** DATA FOR PROCESSING follows **
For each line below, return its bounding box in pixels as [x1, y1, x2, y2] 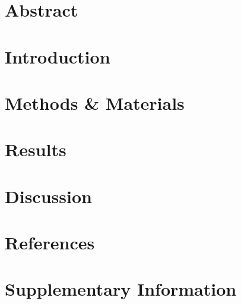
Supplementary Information [5, 277, 237, 301]
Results [5, 137, 66, 161]
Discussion [5, 183, 92, 208]
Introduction [5, 44, 110, 68]
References [5, 230, 95, 255]
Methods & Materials [5, 90, 185, 115]
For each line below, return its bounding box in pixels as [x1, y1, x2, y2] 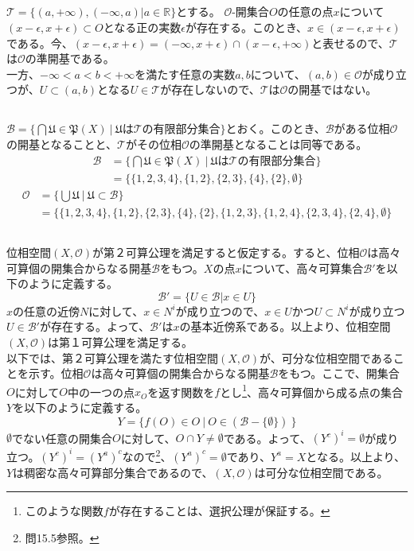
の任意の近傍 [13, 302, 80, 319]
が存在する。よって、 [39, 318, 150, 335]
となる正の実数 [103, 18, 182, 35]
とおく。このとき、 [225, 120, 326, 137]
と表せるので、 [311, 34, 389, 51]
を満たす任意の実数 [135, 65, 236, 82]
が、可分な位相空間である [260, 349, 393, 366]
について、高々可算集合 [241, 259, 364, 276]
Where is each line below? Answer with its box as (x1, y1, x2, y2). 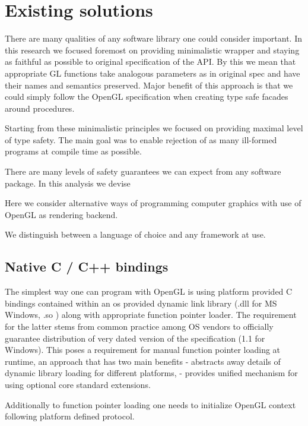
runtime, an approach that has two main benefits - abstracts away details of (5, 355, 281, 367)
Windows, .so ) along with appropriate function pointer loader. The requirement (5, 308, 297, 321)
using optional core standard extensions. (5, 378, 151, 390)
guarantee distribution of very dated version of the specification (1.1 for (5, 332, 265, 344)
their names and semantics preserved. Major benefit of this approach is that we (5, 78, 293, 91)
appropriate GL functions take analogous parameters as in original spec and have (5, 67, 300, 79)
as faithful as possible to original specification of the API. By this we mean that (5, 55, 296, 68)
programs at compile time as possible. (5, 145, 142, 157)
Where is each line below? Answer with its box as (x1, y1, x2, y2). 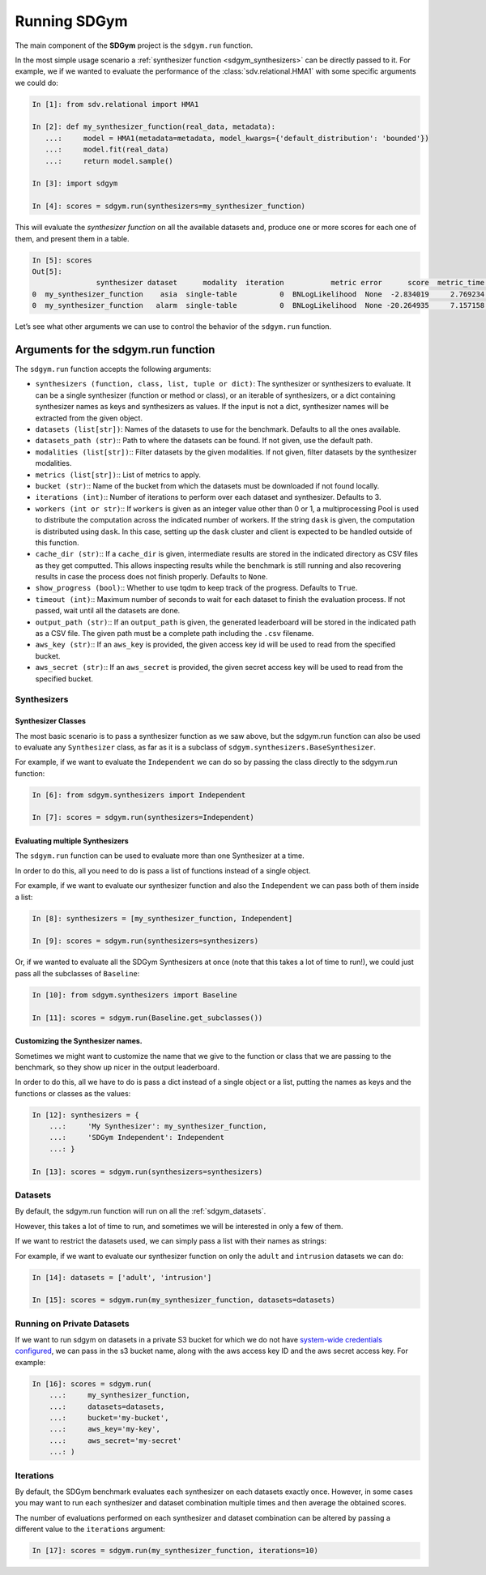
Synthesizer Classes (15, 716, 87, 726)
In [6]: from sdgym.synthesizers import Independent (32, 790, 246, 800)
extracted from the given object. (35, 413, 143, 423)
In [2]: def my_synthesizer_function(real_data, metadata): (32, 122, 276, 131)
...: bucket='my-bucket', (49, 1413, 169, 1422)
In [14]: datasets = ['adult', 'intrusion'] (32, 1273, 212, 1282)
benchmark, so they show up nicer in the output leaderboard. (15, 1062, 220, 1072)
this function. (35, 537, 79, 547)
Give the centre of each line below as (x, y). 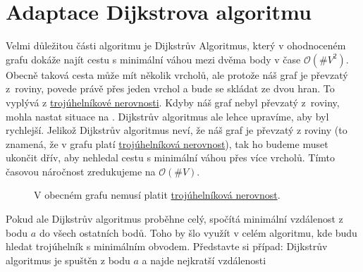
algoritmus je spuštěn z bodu (68, 260)
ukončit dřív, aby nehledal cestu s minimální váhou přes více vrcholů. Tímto (171, 157)
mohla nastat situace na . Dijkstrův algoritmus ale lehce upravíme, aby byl (167, 116)
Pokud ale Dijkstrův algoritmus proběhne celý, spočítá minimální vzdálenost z (174, 219)
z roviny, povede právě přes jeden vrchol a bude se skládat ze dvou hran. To (170, 88)
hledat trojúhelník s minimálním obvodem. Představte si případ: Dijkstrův (167, 246)
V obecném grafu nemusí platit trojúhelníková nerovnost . (157, 195)
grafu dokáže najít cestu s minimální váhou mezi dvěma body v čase (153, 59)
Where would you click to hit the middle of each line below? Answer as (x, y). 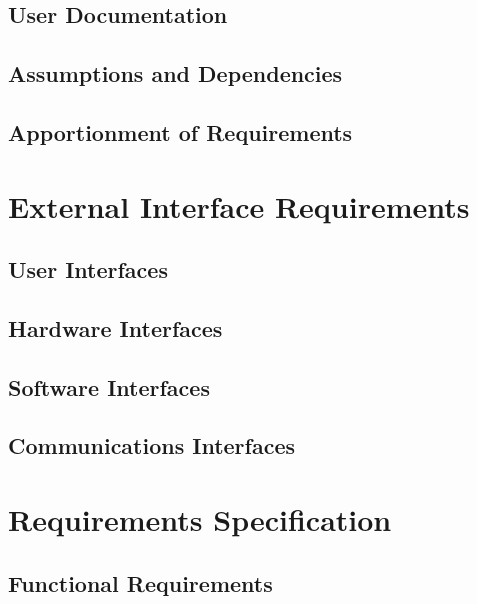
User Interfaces (88, 269)
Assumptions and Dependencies (175, 73)
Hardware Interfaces (115, 327)
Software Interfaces (109, 386)
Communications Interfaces (152, 445)
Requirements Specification (200, 519)
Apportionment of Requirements (180, 131)
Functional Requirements (140, 582)
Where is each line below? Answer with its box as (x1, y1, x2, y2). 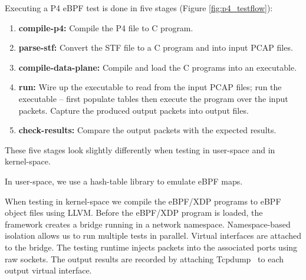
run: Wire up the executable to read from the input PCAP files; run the (18, 81, 282, 93)
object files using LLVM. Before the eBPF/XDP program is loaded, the (5, 206, 263, 219)
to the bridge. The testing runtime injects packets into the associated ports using (5, 241, 298, 253)
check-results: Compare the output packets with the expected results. (18, 124, 277, 136)
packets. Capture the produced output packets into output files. (18, 104, 249, 116)
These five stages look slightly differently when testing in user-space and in (5, 143, 275, 156)
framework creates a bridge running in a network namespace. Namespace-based (5, 218, 291, 230)
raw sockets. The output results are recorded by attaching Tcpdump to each (5, 252, 284, 265)
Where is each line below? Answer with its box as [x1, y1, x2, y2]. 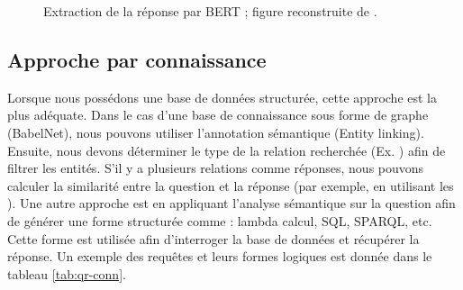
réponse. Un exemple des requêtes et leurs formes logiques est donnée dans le [7, 247, 432, 266]
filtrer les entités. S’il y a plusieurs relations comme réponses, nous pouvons [7, 159, 424, 177]
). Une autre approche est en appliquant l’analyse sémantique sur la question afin [7, 194, 456, 213]
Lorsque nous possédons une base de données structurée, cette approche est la [7, 87, 437, 106]
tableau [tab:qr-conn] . [7, 264, 126, 283]
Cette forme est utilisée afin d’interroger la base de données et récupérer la [7, 229, 420, 248]
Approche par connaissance [7, 45, 267, 73]
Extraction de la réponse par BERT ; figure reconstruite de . [43, 2, 377, 20]
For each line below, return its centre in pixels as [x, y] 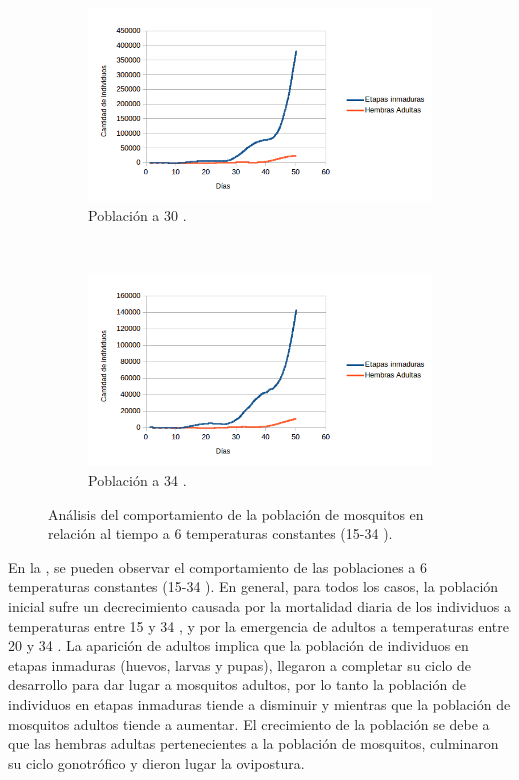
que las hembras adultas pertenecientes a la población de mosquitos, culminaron [253, 743]
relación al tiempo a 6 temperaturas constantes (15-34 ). [220, 533]
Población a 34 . [137, 480]
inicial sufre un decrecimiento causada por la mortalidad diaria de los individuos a [259, 605]
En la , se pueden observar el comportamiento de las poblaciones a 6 [218, 566]
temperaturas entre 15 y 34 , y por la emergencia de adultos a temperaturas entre [259, 625]
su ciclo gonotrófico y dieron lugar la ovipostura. [156, 762]
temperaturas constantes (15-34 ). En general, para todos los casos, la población [253, 586]
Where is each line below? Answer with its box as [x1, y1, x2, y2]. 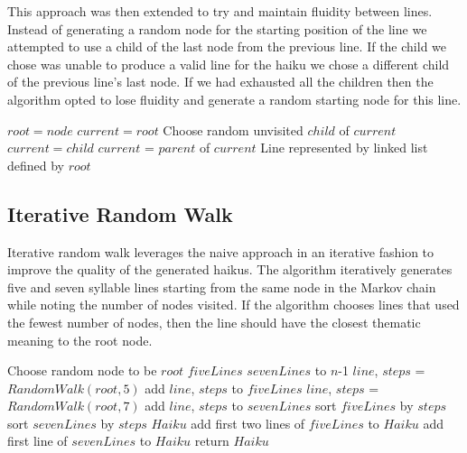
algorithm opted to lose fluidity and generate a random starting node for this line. [7, 89, 462, 108]
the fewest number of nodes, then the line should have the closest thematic [7, 312, 421, 331]
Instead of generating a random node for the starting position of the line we [7, 19, 427, 38]
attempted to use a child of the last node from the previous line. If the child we [7, 37, 447, 56]
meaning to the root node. [7, 330, 153, 349]
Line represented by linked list [260, 138, 428, 157]
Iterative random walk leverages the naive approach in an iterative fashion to [7, 242, 434, 261]
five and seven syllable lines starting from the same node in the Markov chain [7, 277, 436, 296]
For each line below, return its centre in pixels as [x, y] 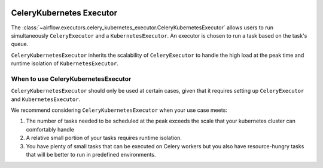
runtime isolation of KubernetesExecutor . [65, 63]
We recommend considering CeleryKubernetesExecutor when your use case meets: [119, 110]
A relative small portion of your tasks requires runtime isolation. [104, 138]
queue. [20, 44]
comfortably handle [50, 129]
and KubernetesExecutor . [46, 99]
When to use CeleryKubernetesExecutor [71, 79]
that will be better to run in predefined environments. [91, 154]
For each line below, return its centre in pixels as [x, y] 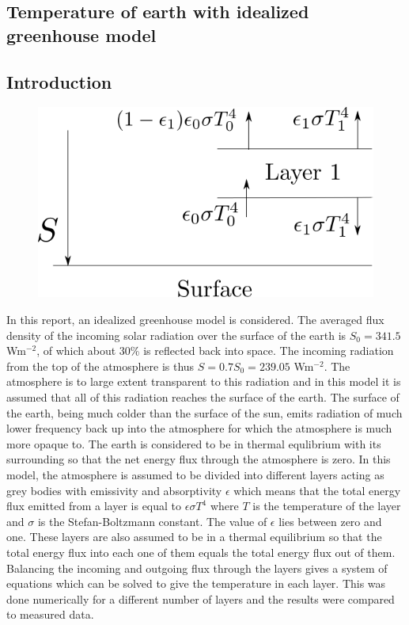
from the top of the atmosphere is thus [100, 366]
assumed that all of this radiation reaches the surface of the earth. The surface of [203, 396]
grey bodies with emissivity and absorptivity [114, 490]
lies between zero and [330, 521]
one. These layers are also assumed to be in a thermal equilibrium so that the [194, 537]
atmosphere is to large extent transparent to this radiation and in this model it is [204, 381]
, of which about [76, 351]
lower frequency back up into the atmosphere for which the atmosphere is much [199, 428]
** End of DATA FOR PROCESSING **
_ABOUT THIS EXERCISE_: Repeat every entry above exactly as written and omit any pictures it holds.

_SOLUTION BELOW_:
For each line below, return its bounding box in pixels as [x1, y1, x2, y2] 
Supplementary Information [5, 277, 237, 301]
Results [5, 137, 66, 161]
Discussion [5, 183, 92, 208]
Introduction [5, 44, 110, 68]
References [5, 230, 95, 255]
Methods & Materials [5, 90, 185, 115]
For each line below, return its bounding box in pixels as [x1, y1, x2, y2] 
の任意の近傍 [13, 302, 80, 319]
が存在する。よって、 [39, 318, 150, 335]
となる正の実数 [103, 18, 182, 35]
とおく。このとき、 [225, 120, 326, 137]
と表せるので、 [311, 34, 389, 51]
を満たす任意の実数 [135, 65, 236, 82]
が、可分な位相空間である [260, 349, 393, 366]
について、高々可算集合 [241, 259, 364, 276]
Where is each line below? Answer with its box as (x1, y1, x2, y2). 
runtime, an approach that has two main benefits - abstracts away details of (5, 355, 281, 367)
Windows, .so ) along with appropriate function pointer loader. The requirement (5, 308, 297, 321)
using optional core standard extensions. (5, 378, 151, 390)
guarantee distribution of very dated version of the specification (1.1 for (5, 332, 265, 344)
their names and semantics preserved. Major benefit of this approach is that we (5, 78, 293, 91)
appropriate GL functions take analogous parameters as in original spec and have (5, 67, 300, 79)
as faithful as possible to original specification of the API. By this we mean that (5, 55, 296, 68)
programs at compile time as possible. (5, 145, 142, 157)
Where is each line below? Answer with its box as (x1, y1, x2, y2). 
Synthesizer Classes (15, 716, 87, 726)
In [6]: from sdgym.synthesizers import Independent (32, 790, 246, 800)
extracted from the given object. (35, 413, 143, 423)
In [2]: def my_synthesizer_function(real_data, metadata): (32, 122, 276, 131)
...: bucket='my-bucket', (49, 1413, 169, 1422)
In [14]: datasets = ['adult', 'intrusion'] (32, 1273, 212, 1282)
benchmark, so they show up nicer in the output leaderboard. (15, 1062, 220, 1072)
this function. (35, 537, 79, 547)
Give the centre of each line below as (x, y). 
algoritmus je spuštěn z bodu (68, 260)
ukončit dřív, aby nehledal cestu s minimální váhou přes více vrcholů. Tímto (171, 157)
mohla nastat situace na . Dijkstrův algoritmus ale lehce upravíme, aby byl (167, 116)
Pokud ale Dijkstrův algoritmus proběhne celý, spočítá minimální vzdálenost z (174, 219)
z roviny, povede právě přes jeden vrchol a bude se skládat ze dvou hran. To (170, 88)
hledat trojúhelník s minimálním obvodem. Představte si případ: Dijkstrův (167, 246)
V obecném grafu nemusí platit trojúhelníková nerovnost . (157, 195)
grafu dokáže najít cestu s minimální váhou mezi dvěma body v čase (153, 59)
Where would you click to hit the middle of each line below? Answer as (x, y). 
User Interfaces (88, 269)
Assumptions and Dependencies (175, 73)
Hardware Interfaces (115, 327)
Software Interfaces (109, 386)
Communications Interfaces (152, 445)
Requirements Specification (200, 519)
Apportionment of Requirements (180, 131)
Functional Requirements (140, 582)
Where is each line below? Answer with its box as (x1, y1, x2, y2). 
run: Wire up the executable to read from the input PCAP files; run the (18, 81, 282, 93)
object files using LLVM. Before the eBPF/XDP program is loaded, the (5, 206, 263, 219)
to the bridge. The testing runtime injects packets into the associated ports using (5, 241, 298, 253)
check-results: Compare the output packets with the expected results. (18, 124, 277, 136)
packets. Capture the produced output packets into output files. (18, 104, 249, 116)
These five stages look slightly differently when testing in user-space and in (5, 143, 275, 156)
framework creates a bridge running in a network namespace. Namespace-based (5, 218, 291, 230)
raw sockets. The output results are recorded by attaching Tcpdump to each (5, 252, 284, 265)
Where is each line below? Answer with its box as [x1, y1, x2, y2]. 
réponse. Un exemple des requêtes et leurs formes logiques est donnée dans le [7, 247, 432, 266]
filtrer les entités. S’il y a plusieurs relations comme réponses, nous pouvons [7, 159, 424, 177]
). Une autre approche est en appliquant l’analyse sémantique sur la question afin [7, 194, 456, 213]
Lorsque nous possédons une base de données structurée, cette approche est la [7, 87, 437, 106]
tableau [tab:qr-conn] . [7, 264, 126, 283]
Cette forme est utilisée afin d’interroger la base de données et récupérer la [7, 229, 420, 248]
Approche par connaissance [7, 45, 267, 73]
Extraction de la réponse par BERT ; figure reconstruite de . [43, 2, 377, 20]
For each line below, return its centre in pixels as [x, y] 
que las hembras adultas pertenecientes a la población de mosquitos, culminaron [253, 743]
relación al tiempo a 6 temperaturas constantes (15-34 ). [220, 533]
Población a 34 . [137, 480]
inicial sufre un decrecimiento causada por la mortalidad diaria de los individuos a [259, 605]
En la , se pueden observar el comportamiento de las poblaciones a 6 [218, 566]
temperaturas entre 15 y 34 , y por la emergencia de adultos a temperaturas entre [259, 625]
su ciclo gonotrófico y dieron lugar la ovipostura. [156, 762]
temperaturas constantes (15-34 ). En general, para todos los casos, la población [253, 586]
Where is each line below? Answer with its box as [x1, y1, x2, y2]. 
algorithm opted to lose fluidity and generate a random starting node for this line. [7, 89, 462, 108]
the fewest number of nodes, then the line should have the closest thematic [7, 312, 421, 331]
Instead of generating a random node for the starting position of the line we [7, 19, 427, 38]
attempted to use a child of the last node from the previous line. If the child we [7, 37, 447, 56]
meaning to the root node. [7, 330, 153, 349]
Line represented by linked list [260, 138, 428, 157]
Iterative random walk leverages the naive approach in an iterative fashion to [7, 242, 434, 261]
five and seven syllable lines starting from the same node in the Markov chain [7, 277, 436, 296]
For each line below, return its centre in pixels as [x, y] 
runtime isolation of KubernetesExecutor . [65, 63]
We recommend considering CeleryKubernetesExecutor when your use case meets: [119, 110]
A relative small portion of your tasks requires runtime isolation. [104, 138]
queue. [20, 44]
comfortably handle [50, 129]
and KubernetesExecutor . [46, 99]
When to use CeleryKubernetesExecutor [71, 79]
that will be better to run in predefined environments. [91, 154]
For each line below, return its centre in pixels as [x, y] 
from the top of the atmosphere is thus [100, 366]
assumed that all of this radiation reaches the surface of the earth. The surface of [203, 396]
grey bodies with emissivity and absorptivity [114, 490]
lies between zero and [330, 521]
one. These layers are also assumed to be in a thermal equilibrium so that the [194, 537]
atmosphere is to large extent transparent to this radiation and in this model it is [204, 381]
, of which about [76, 351]
lower frequency back up into the atmosphere for which the atmosphere is much [199, 428]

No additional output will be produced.